Gradle execution, run the all thing

Let’s assume our app uses an external configuration. Personally, I’m familiar with the Typesafe Config library and the HOCON format it supports. It would give something like this:

topics = [
    { name = "ACCOUNT-TOPIC", partitions = 1, replication-factor = 1 }
    { name = "CLICK-TOPIC", partitions = 1, replication-factor = 1}
    { name = "OUTPUT-TOPIC", partitions = 1, replication-factor = 1}
]

See the complete application.conf file example.

Then inside our topic creation entry point, all we have to do is call the method AdminClient#createTopic and pass our NewTopic list as a parameter. We then and loop over the response to confirm each creation.

val config: ExampleConfig = ???

val client: Admin = Admin.create(config.kafkaConfig.toMap.asJava)

val newTopics: util.List[NewTopic] = 
      config.topics.map(topic => new NewTopic(topic.name, topic.partitions, topic.replicationFactor)).asJava

client.createTopics(newTopics).values().asScala.foreach {
    case (topicName, kafkaFuture) =>

        kafkaFuture.whenComplete {
            case (_, throwable: Throwable) if Option(throwable).isDefined => // failure
            case _ => // it's ok
        }  
}

See the complete TopicCreation.scala file example.
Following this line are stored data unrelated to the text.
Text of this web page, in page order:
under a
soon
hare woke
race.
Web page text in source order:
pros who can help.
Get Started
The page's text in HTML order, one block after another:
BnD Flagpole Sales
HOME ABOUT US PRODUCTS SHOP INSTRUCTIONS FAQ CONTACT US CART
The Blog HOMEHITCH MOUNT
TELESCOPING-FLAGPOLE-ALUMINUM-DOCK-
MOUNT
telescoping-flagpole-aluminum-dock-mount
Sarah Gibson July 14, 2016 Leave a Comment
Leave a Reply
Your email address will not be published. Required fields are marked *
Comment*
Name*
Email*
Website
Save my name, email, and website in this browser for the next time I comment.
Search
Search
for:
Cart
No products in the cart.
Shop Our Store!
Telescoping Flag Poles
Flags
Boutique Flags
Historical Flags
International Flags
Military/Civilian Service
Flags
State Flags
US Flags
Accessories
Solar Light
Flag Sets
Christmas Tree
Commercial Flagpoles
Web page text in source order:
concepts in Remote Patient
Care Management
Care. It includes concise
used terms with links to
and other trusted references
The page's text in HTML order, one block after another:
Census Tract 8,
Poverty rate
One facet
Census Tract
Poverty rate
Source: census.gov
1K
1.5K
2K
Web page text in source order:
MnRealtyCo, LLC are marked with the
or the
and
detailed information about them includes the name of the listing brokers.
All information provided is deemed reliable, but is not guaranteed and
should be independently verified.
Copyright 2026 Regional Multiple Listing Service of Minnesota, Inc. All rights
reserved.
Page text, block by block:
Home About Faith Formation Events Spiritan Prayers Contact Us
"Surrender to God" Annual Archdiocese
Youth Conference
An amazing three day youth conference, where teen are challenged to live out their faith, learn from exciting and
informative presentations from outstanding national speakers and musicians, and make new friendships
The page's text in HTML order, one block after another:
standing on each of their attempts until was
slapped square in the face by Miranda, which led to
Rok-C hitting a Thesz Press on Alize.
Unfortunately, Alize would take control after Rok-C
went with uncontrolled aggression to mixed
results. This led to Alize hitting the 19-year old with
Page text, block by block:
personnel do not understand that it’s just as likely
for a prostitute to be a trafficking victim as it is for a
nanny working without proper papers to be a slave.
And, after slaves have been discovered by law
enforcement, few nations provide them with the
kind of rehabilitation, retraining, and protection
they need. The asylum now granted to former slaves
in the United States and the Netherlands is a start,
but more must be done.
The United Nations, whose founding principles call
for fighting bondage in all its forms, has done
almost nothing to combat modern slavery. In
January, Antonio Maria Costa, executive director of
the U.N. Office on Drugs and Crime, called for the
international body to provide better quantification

This java entry point can be used by our build tool, this way we will include topics creation in the “deploy stage of our application”. We create a new Gradle task and link it to other tasks as following:

val topicCreation by tasks.register<JavaExec>("topicCreation") {
    main = "io.ldivad.blog.example.TopicCreation"
    classpath = sourceSets["main"].runtimeClasspath
}

tasks.getByName("run").dependsOn(topicCreation)

See the complete build.gradle.kts file example.

We can now create our topics by issuing a ./gradlew topicCreation command. This command can then be integrated into any CI process.

How and when to use this

As any developer practice, this can be discussed. You may have another way to solve this. I personally find it useful in small examples, in live coding materials or even for demos (every two weeks when you want to demonstrate a new feature on a whole new environment). For example, I’ve used it in this kafka-tutorial.confluent.io demo: Emit a final result from a time window. To summarize here is what you get at the end:

We can easily find objections to this approach but the strongest might be: Is topic creation is an application level resposability? Probably not. What we can do is extract this code in a module and use it for any Kafka Clients application. Now, we can move the responsibility to a potential CI/CD pipeline or other automated processes. So you may now think of a declarative way to specify which topics need to be created and live the management of this list to the appropriate teams.